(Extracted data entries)
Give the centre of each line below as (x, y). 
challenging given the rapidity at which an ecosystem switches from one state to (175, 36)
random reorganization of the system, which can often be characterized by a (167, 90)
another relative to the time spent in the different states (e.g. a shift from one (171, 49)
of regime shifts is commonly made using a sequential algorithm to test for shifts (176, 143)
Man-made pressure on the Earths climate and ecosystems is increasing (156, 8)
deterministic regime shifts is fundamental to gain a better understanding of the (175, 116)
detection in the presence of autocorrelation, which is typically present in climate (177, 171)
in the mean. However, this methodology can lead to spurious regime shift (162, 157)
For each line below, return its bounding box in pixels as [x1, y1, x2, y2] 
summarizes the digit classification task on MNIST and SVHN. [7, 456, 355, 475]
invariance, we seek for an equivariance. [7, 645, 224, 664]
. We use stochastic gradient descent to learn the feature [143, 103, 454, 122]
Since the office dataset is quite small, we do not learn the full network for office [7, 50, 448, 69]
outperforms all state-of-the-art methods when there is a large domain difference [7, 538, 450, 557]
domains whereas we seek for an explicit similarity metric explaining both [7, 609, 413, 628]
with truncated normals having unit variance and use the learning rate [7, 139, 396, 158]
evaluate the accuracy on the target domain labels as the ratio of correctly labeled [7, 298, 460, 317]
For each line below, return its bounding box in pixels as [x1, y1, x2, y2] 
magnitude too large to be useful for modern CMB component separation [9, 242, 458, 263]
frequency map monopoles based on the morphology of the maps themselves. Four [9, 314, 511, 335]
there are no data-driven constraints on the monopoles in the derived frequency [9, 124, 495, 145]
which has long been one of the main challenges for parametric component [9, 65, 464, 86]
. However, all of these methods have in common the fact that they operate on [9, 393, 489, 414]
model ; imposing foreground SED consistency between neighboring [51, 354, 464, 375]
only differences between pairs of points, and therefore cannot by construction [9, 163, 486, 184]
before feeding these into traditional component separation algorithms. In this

TASK OBJECTIVE:
The answer consists only of the lines from the one containing "domains whereas we" to the end of the records, each written out exactly.

RESPONSE:
domains whereas we seek for an explicit similarity metric explaining both [7, 609, 413, 628]
with truncated normals having unit variance and use the learning rate [7, 139, 396, 158]
evaluate the accuracy on the target domain labels as the ratio of correctly labeled [7, 298, 460, 317]
For each line below, return its bounding box in pixels as [x1, y1, x2, y2] 
magnitude too large to be useful for modern CMB component separation [9, 242, 458, 263]
frequency map monopoles based on the morphology of the maps themselves. Four [9, 314, 511, 335]
there are no data-driven constraints on the monopoles in the derived frequency [9, 124, 495, 145]
which has long been one of the main challenges for parametric component [9, 65, 464, 86]
. However, all of these methods have in common the fact that they operate on [9, 393, 489, 414]
model ; imposing foreground SED consistency between neighboring [51, 354, 464, 375]
only differences between pairs of points, and therefore cannot by construction [9, 163, 486, 184]
before feeding these into traditional component separation algorithms. In this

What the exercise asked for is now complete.